- _EXERCISE OBJECTIVE_: Scan the lines below for the word "player". Copy each line you find it in.

_ _ _

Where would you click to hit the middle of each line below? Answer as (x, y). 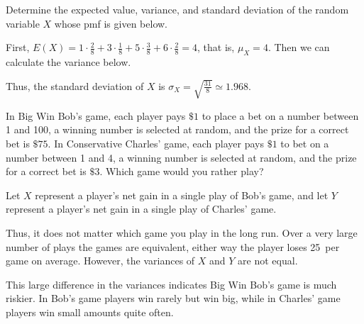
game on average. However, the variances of (100, 261)
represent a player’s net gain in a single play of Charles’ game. (141, 209)
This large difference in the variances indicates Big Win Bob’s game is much (171, 284)
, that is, (216, 47)
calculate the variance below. (68, 61)
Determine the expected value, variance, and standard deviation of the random (177, 9)
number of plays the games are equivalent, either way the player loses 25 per (173, 246)
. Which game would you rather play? (182, 171)
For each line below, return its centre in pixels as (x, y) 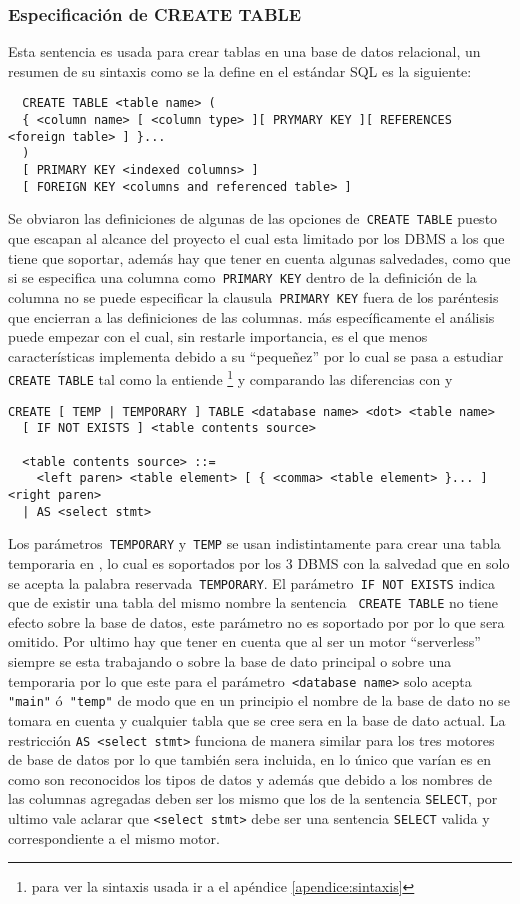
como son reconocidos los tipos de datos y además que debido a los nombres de (250, 778)
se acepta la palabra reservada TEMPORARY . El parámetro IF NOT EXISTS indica (251, 582)
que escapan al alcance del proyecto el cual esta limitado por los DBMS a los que (256, 238)
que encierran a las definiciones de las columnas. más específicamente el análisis (251, 316)
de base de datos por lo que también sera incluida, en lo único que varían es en (250, 759)
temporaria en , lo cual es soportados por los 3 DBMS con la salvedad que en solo (259, 562)
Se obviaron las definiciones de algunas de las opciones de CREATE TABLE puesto (253, 218)
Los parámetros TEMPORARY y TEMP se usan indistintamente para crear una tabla (254, 543)
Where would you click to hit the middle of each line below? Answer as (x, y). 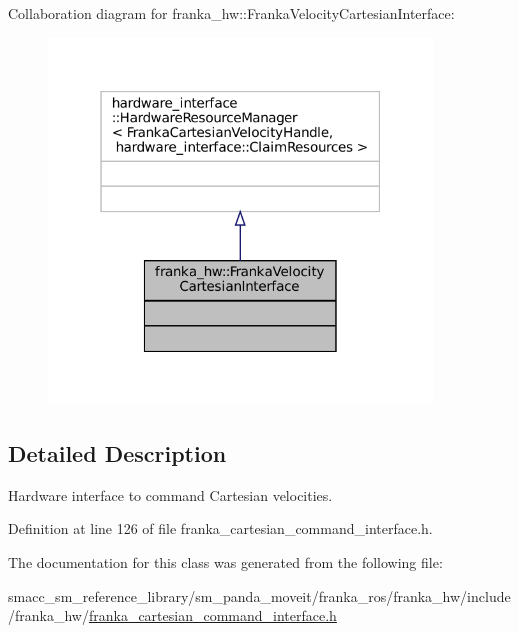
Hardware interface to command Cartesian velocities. (170, 494)
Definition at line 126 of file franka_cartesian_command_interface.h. (220, 528)
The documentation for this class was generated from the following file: (225, 562)
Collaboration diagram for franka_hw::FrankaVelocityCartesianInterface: (231, 13)
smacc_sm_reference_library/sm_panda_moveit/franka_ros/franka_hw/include (259, 595)
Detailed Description (117, 453)
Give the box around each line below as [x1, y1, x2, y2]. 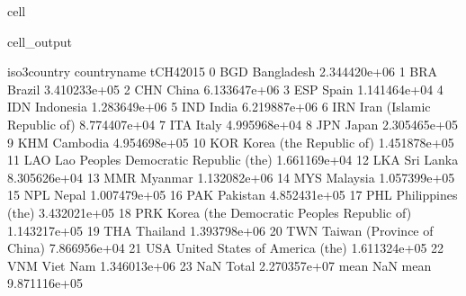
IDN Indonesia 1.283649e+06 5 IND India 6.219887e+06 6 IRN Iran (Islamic [7, 97, 431, 116]
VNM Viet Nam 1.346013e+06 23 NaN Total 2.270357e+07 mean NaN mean [7, 256, 432, 274]
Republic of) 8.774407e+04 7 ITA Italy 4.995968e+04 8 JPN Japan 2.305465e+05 [7, 114, 458, 133]
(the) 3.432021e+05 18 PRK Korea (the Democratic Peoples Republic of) [7, 202, 412, 221]
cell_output [7, 31, 72, 50]
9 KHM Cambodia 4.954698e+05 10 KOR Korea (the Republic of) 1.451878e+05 [7, 132, 454, 151]
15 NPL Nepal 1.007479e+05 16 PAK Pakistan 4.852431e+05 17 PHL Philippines [7, 185, 458, 204]
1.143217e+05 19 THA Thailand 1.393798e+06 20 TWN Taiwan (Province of [7, 220, 434, 239]
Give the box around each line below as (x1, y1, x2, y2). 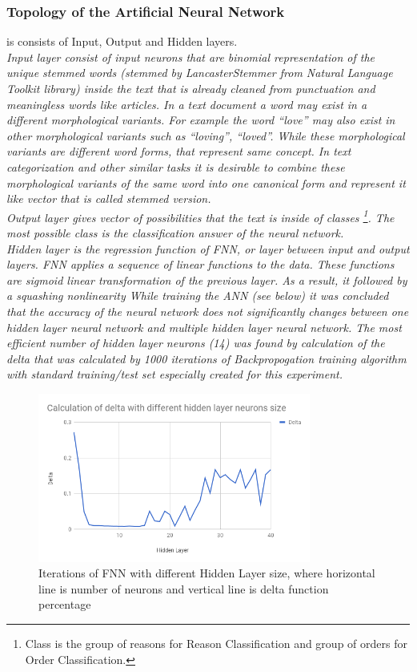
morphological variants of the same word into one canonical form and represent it (6, 174, 406, 191)
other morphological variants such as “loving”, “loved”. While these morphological (6, 127, 405, 144)
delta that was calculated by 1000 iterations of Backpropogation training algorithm (6, 350, 407, 366)
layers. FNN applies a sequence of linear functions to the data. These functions (6, 256, 395, 273)
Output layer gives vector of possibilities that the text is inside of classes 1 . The (6, 206, 395, 225)
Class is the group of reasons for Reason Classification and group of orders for (25, 635, 407, 652)
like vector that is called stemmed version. (6, 190, 211, 207)
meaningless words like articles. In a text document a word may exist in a (6, 95, 367, 112)
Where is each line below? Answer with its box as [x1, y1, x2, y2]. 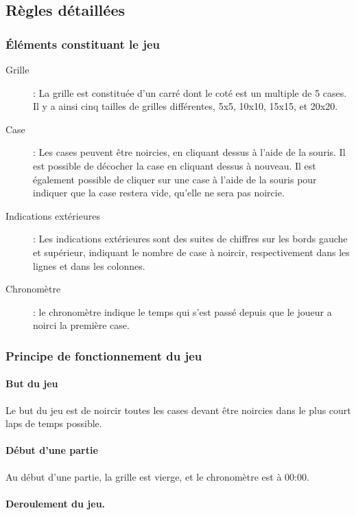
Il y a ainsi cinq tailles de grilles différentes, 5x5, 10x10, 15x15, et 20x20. [33, 99, 338, 113]
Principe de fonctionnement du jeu [5, 347, 202, 364]
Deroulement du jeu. [5, 496, 106, 510]
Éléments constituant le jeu [5, 35, 160, 52]
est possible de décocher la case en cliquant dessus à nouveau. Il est [33, 158, 316, 172]
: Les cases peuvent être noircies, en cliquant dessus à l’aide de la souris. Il [33, 145, 346, 159]
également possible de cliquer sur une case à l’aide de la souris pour [33, 172, 317, 186]
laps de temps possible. [5, 416, 102, 431]
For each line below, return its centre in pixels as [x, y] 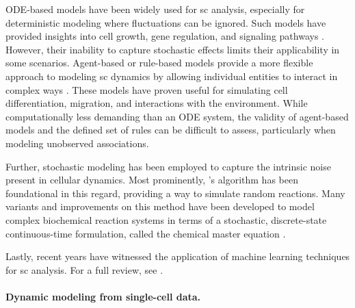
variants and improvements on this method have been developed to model [160, 206]
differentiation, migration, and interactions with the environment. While [157, 103]
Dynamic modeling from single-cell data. [103, 296]
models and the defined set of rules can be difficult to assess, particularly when [171, 130]
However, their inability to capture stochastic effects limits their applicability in [173, 49]
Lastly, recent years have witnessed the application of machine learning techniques [178, 256]
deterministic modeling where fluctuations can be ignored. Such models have [166, 22]
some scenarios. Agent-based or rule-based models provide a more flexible [159, 63]
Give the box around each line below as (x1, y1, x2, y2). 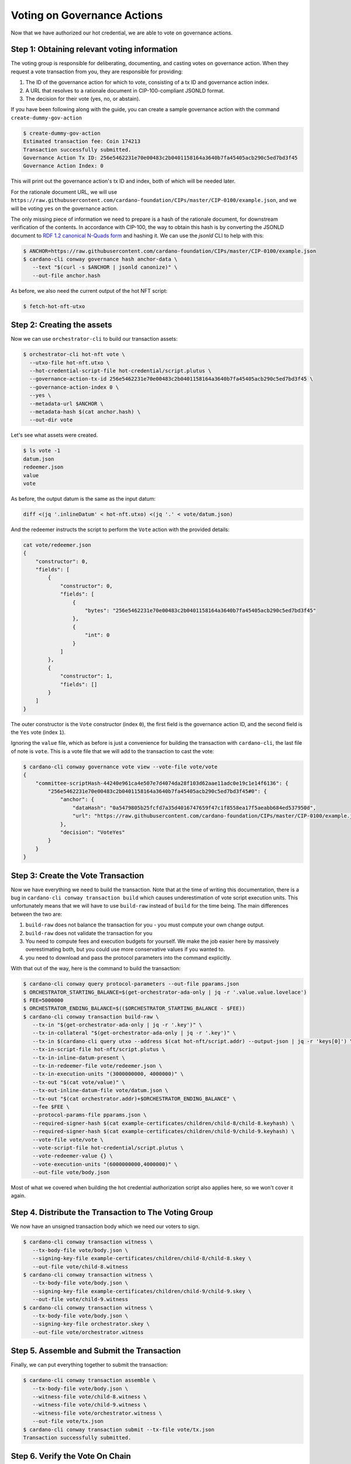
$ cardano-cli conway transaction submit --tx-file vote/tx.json (23, 1426, 215, 1433)
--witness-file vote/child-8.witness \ (32, 1393, 147, 1400)
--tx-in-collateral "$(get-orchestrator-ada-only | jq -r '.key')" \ (32, 1029, 236, 1037)
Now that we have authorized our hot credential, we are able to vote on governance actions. (11, 29, 233, 36)
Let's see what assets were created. (11, 432, 98, 439)
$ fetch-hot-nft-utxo (23, 303, 85, 310)
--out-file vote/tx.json (32, 1418, 104, 1425)
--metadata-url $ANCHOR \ (29, 400, 104, 407)
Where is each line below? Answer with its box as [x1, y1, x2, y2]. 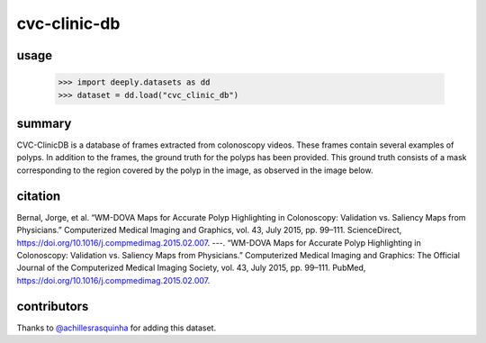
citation [16, 188, 61, 203]
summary [16, 115, 72, 131]
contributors [16, 298, 89, 314]
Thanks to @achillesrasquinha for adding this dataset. [16, 322, 216, 333]
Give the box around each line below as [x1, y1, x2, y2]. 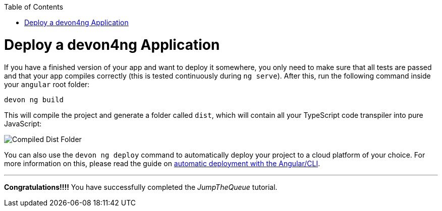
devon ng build [4, 95, 64, 104]
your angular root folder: [4, 80, 90, 89]
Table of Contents [4, 3, 64, 11]
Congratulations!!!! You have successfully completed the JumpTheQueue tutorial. [4, 182, 278, 191]
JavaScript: [4, 119, 42, 128]
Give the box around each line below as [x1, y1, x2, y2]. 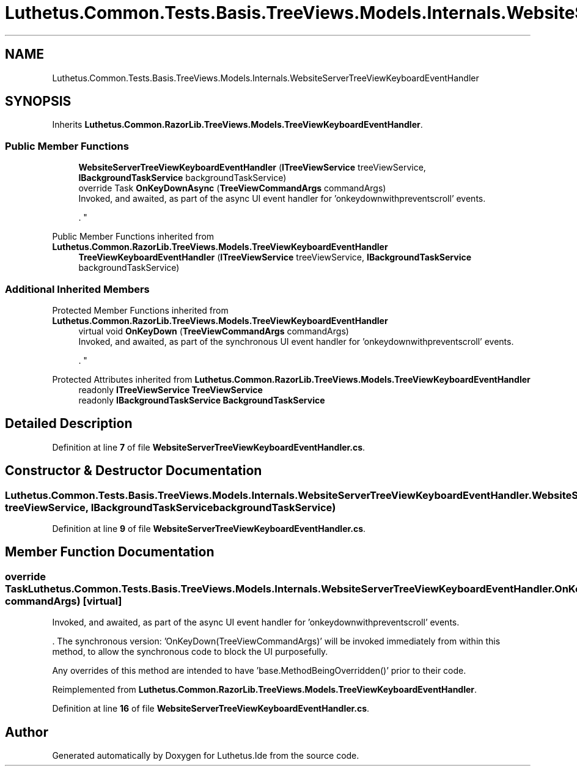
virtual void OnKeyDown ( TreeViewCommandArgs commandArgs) [78, 325, 349, 336]
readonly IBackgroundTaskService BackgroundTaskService [78, 394, 325, 405]
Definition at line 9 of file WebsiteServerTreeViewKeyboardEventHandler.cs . [52, 523, 366, 534]
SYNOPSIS [5, 94, 72, 109]
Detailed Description [5, 416, 133, 432]
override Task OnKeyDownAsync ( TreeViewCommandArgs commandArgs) [78, 183, 386, 194]
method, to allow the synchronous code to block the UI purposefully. [52, 646, 328, 657]
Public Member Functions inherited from [52, 231, 215, 242]
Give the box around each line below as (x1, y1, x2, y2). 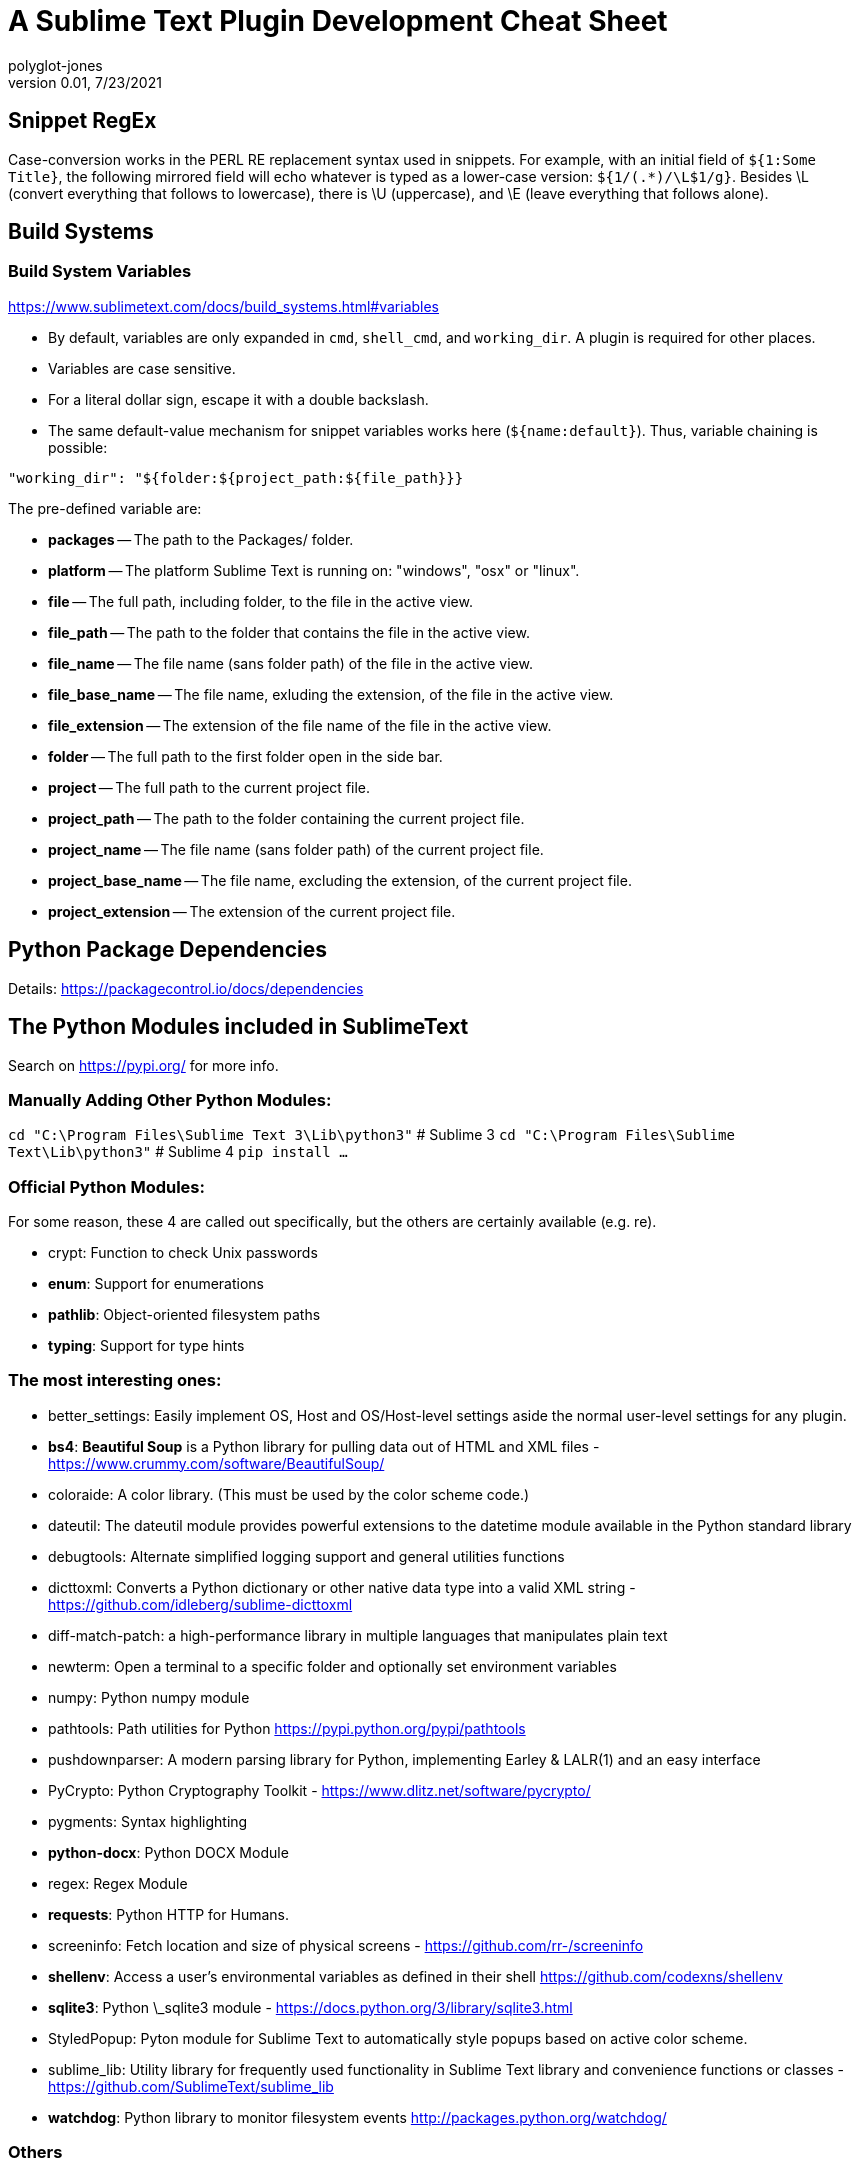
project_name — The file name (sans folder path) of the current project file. (48, 840, 544, 858)
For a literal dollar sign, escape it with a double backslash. (48, 390, 429, 408)
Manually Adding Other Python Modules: (8, 1089, 332, 1110)
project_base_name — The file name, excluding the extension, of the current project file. (48, 871, 632, 889)
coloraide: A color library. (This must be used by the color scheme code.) (48, 1485, 530, 1503)
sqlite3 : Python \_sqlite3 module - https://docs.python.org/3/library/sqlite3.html (48, 1998, 573, 2016)
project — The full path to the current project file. (48, 778, 371, 796)
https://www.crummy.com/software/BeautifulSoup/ (48, 1454, 385, 1472)
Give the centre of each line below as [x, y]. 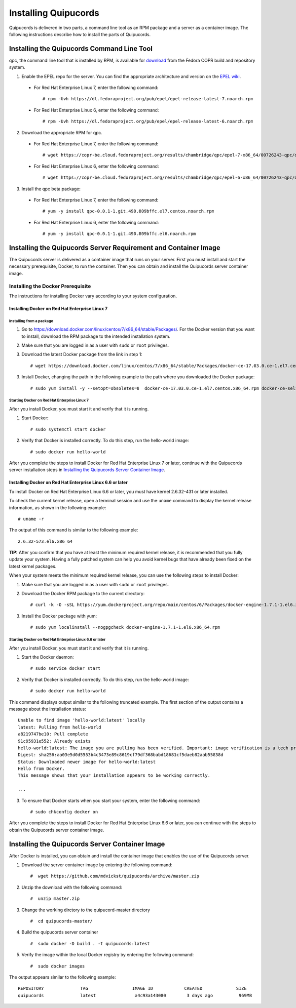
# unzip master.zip [55, 899]
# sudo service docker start [65, 668]
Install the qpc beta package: [51, 189]
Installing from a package [31, 321]
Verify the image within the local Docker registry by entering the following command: [108, 955]
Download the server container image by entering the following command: [97, 865]
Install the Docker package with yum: [59, 616]
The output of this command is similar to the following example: [74, 530]
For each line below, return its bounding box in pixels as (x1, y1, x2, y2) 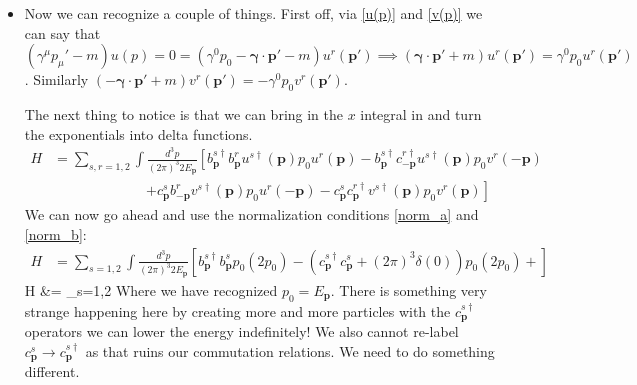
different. (24, 361, 80, 382)
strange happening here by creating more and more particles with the (24, 300, 451, 321)
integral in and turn (360, 103, 482, 124)
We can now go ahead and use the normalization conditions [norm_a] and (24, 204, 479, 225)
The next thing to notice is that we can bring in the (24, 103, 344, 124)
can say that (24, 22, 101, 43)
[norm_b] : (24, 223, 87, 244)
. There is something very (330, 279, 487, 300)
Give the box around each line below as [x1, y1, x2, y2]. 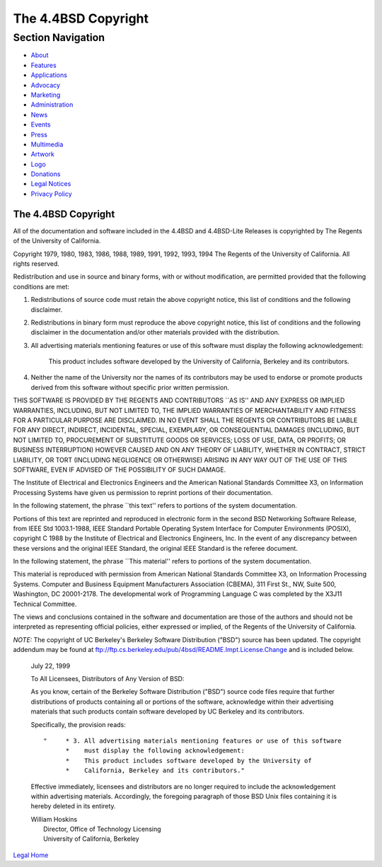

_ _ _

- _TASK SOLUTION_:
represent a player’s net gain in a single play of Charles’ game. (141, 209)
number of plays the games are equivalent, either way the player loses 25 per (173, 246)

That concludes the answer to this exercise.